◆ Task statement: Count the lines in the records beneath this task that contain the string "Relation", then give the count by itself.

◆ Source data:
+===+

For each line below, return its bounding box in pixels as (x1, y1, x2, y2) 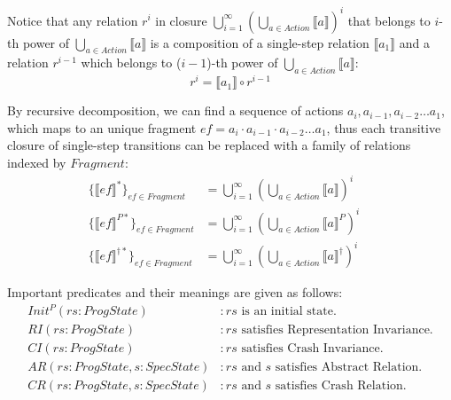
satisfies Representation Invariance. (241, 324, 433, 337)
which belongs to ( (81, 53, 182, 72)
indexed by (7, 153, 66, 171)
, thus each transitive (326, 118, 441, 137)
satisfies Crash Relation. (275, 380, 407, 393)
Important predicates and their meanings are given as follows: (7, 283, 343, 302)
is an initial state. (241, 305, 337, 318)
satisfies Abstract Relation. (275, 361, 423, 374)

+===+

◆ Written solution: 2